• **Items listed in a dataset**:
»»

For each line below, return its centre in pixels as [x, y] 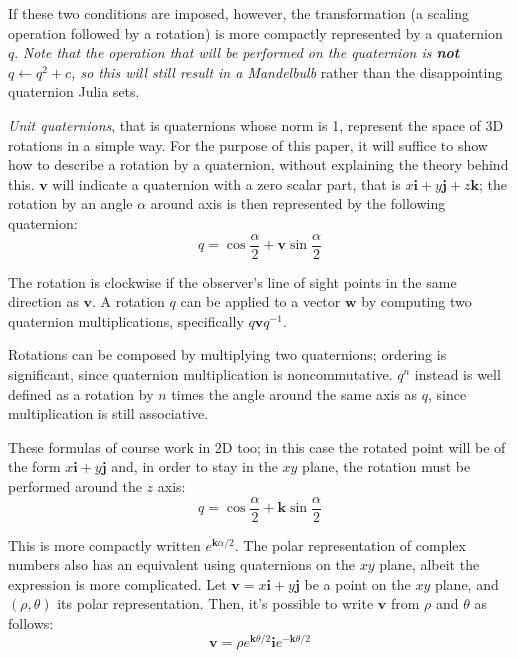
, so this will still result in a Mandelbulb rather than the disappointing [287, 71]
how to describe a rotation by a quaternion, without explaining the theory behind [258, 164]
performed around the [75, 485]
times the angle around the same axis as [294, 393]
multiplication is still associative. [108, 413]
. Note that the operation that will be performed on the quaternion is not [237, 52]
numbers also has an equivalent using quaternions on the [181, 564]
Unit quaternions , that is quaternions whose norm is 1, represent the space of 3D [256, 124]

««

• **Work to complete**:
What is needed is a verbatim copy of every line in the records above from the one containing "times the angle" down to the one containing "numbers also has", both included, and nothing more.

• **The answer**:
times the angle around the same axis as [294, 393]
multiplication is still associative. [108, 413]
. Note that the operation that will be performed on the quaternion is not [237, 52]
numbers also has an equivalent using quaternions on the [181, 564]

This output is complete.